[Start of section]

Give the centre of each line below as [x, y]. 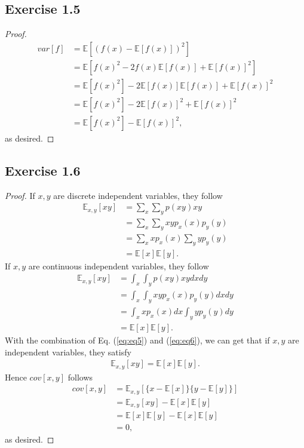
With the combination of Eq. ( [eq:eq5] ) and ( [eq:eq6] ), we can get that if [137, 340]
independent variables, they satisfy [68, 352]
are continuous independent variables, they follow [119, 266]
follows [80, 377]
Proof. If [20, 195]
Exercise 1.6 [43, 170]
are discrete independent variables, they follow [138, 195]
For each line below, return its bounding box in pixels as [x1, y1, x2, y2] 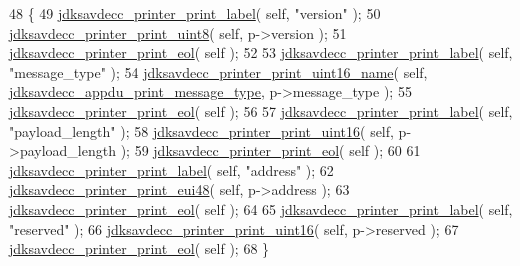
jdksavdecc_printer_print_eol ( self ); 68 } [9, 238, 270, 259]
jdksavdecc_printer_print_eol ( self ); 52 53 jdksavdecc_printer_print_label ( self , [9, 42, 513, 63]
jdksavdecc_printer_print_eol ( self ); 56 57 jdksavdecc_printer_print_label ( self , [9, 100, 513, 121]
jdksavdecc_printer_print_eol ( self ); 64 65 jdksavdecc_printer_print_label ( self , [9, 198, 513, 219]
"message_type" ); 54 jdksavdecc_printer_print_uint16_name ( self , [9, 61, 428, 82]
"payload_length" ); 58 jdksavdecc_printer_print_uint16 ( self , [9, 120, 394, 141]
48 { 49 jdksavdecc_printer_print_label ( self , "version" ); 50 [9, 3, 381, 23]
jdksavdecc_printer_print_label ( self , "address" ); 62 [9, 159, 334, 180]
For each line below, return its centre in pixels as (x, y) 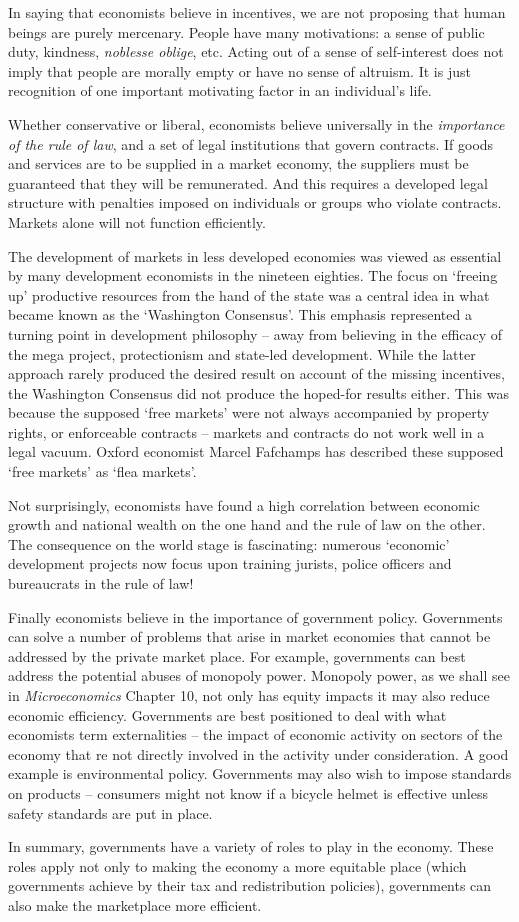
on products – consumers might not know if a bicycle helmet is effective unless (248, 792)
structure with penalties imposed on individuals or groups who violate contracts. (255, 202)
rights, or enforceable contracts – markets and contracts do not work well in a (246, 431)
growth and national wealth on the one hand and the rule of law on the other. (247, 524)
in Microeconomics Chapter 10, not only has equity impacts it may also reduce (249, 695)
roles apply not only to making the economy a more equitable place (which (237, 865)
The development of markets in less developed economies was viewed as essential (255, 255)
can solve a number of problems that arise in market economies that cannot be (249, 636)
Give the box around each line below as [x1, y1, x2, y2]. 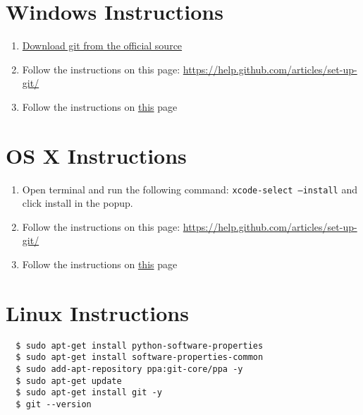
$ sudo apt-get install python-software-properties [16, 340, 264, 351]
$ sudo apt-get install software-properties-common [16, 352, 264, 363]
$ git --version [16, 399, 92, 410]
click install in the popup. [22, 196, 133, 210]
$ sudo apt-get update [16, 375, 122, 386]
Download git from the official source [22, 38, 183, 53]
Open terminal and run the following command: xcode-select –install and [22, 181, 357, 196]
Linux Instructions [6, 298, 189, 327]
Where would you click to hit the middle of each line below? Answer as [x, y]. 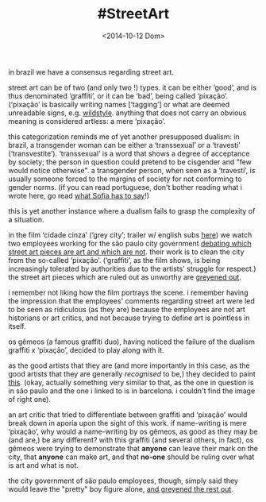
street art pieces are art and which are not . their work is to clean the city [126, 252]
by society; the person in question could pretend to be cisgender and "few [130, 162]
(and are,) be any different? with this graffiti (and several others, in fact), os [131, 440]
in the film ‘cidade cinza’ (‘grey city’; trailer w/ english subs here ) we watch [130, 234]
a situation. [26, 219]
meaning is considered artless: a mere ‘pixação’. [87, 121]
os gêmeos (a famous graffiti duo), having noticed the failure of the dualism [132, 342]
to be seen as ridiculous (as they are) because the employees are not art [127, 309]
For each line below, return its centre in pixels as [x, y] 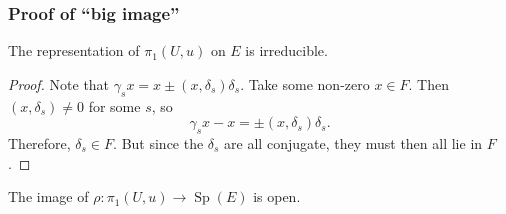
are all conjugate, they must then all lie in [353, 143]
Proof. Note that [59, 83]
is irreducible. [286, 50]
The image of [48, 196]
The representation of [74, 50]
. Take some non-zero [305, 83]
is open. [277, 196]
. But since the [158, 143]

[End of section]

### Task details
Everything in the records that precede this task must be written out again exactly, except the pictures.

### Response
Give the centre of each line below as [x, y]. 
With the combination of Eq. ( [eq:eq5] ) and ( [eq:eq6] ), we can get that if [137, 340]
independent variables, they satisfy [68, 352]
are continuous independent variables, they follow [119, 266]
follows [80, 377]
Proof. If [20, 195]
Exercise 1.6 [43, 170]
are discrete independent variables, they follow [138, 195]
For each line below, return its bounding box in pixels as [x1, y1, x2, y2] 
jdksavdecc_printer_print_eol ( self ); 68 } [9, 238, 270, 259]
jdksavdecc_printer_print_eol ( self ); 52 53 jdksavdecc_printer_print_label ( self , [9, 42, 513, 63]
jdksavdecc_printer_print_eol ( self ); 56 57 jdksavdecc_printer_print_label ( self , [9, 100, 513, 121]
jdksavdecc_printer_print_eol ( self ); 64 65 jdksavdecc_printer_print_label ( self , [9, 198, 513, 219]
"message_type" ); 54 jdksavdecc_printer_print_uint16_name ( self , [9, 61, 428, 82]
"payload_length" ); 58 jdksavdecc_printer_print_uint16 ( self , [9, 120, 394, 141]
48 { 49 jdksavdecc_printer_print_label ( self , "version" ); 50 [9, 3, 381, 23]
jdksavdecc_printer_print_label ( self , "address" ); 62 [9, 159, 334, 180]
For each line below, return its centre in pixels as (x, y) 
on products – consumers might not know if a bicycle helmet is effective unless (248, 792)
structure with penalties imposed on individuals or groups who violate contracts. (255, 202)
rights, or enforceable contracts – markets and contracts do not work well in a (246, 431)
growth and national wealth on the one hand and the rule of law on the other. (247, 524)
in Microeconomics Chapter 10, not only has equity impacts it may also reduce (249, 695)
roles apply not only to making the economy a more equitable place (which (237, 865)
The development of markets in less developed economies was viewed as essential (255, 255)
can solve a number of problems that arise in market economies that cannot be (249, 636)
Give the box around each line below as [x1, y1, x2, y2]. 
$ sudo apt-get install python-software-properties [16, 340, 264, 351]
$ sudo apt-get install software-properties-common [16, 352, 264, 363]
$ git --version [16, 399, 92, 410]
click install in the popup. [22, 196, 133, 210]
$ sudo apt-get update [16, 375, 122, 386]
Download git from the official source [22, 38, 183, 53]
Open terminal and run the following command: xcode-select –install and [22, 181, 357, 196]
Linux Instructions [6, 298, 189, 327]
Where would you click to hit the middle of each line below? Answer as [x, y]. 
street art pieces are art and which are not . their work is to clean the city [126, 252]
by society; the person in question could pretend to be cisgender and "few [130, 162]
(and are,) be any different? with this graffiti (and several others, in fact), os [131, 440]
in the film ‘cidade cinza’ (‘grey city’; trailer w/ english subs here ) we watch [130, 234]
a situation. [26, 219]
meaning is considered artless: a mere ‘pixação’. [87, 121]
os gêmeos (a famous graffiti duo), having noticed the failure of the dualism [132, 342]
to be seen as ridiculous (as they are) because the employees are not art [127, 309]
For each line below, return its centre in pixels as [x, y] 
are all conjugate, they must then all lie in [353, 143]
Proof. Note that [59, 83]
is irreducible. [286, 50]
The image of [48, 196]
The representation of [74, 50]
. Take some non-zero [305, 83]
is open. [277, 196]
. But since the [158, 143]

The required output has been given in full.